» Record excerpts
- - -
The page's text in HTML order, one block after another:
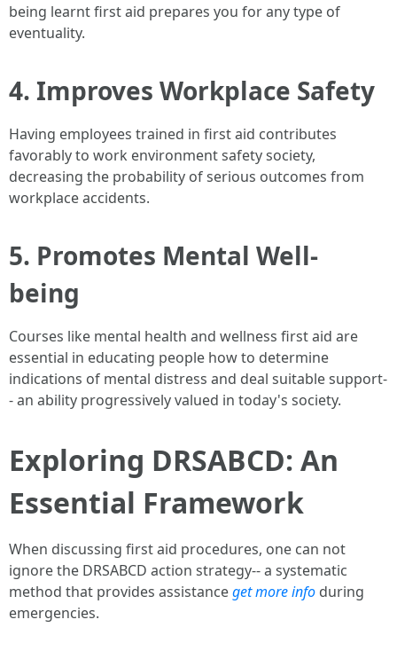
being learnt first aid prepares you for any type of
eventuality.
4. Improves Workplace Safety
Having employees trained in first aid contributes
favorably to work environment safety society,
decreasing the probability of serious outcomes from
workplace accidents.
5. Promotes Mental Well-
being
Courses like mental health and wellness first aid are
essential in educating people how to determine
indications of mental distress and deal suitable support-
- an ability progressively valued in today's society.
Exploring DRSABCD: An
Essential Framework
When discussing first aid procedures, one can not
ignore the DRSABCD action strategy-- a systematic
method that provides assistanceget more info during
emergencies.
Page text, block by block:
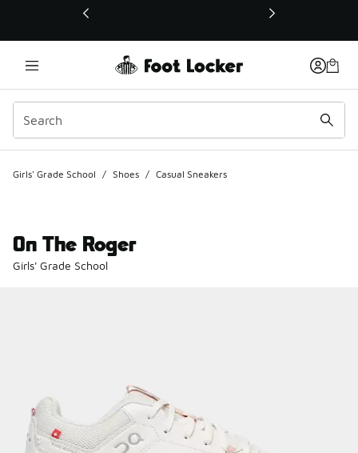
- - -
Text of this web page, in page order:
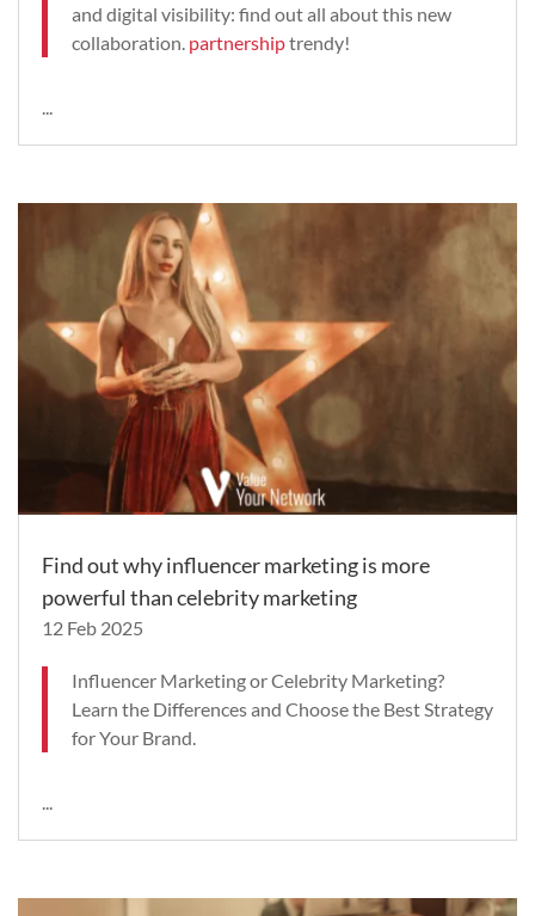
- - -
» Work to be completed
Above, find the line holding "The page's text" and the line holding "Page text, block". Print exactly those two lines and every line between them, but no pictures.

» Answer box
The page's text in HTML order, one block after another:
being learnt first aid prepares you for any type of
eventuality.
4. Improves Workplace Safety
Having employees trained in first aid contributes
favorably to work environment safety society,
decreasing the probability of serious outcomes from
workplace accidents.
5. Promotes Mental Well-
being
Courses like mental health and wellness first aid are
essential in educating people how to determine
indications of mental distress and deal suitable support-
- an ability progressively valued in today's society.
Exploring DRSABCD: An
Essential Framework
When discussing first aid procedures, one can not
ignore the DRSABCD action strategy-- a systematic
method that provides assistanceget more info during
emergencies.
Page text, block by block:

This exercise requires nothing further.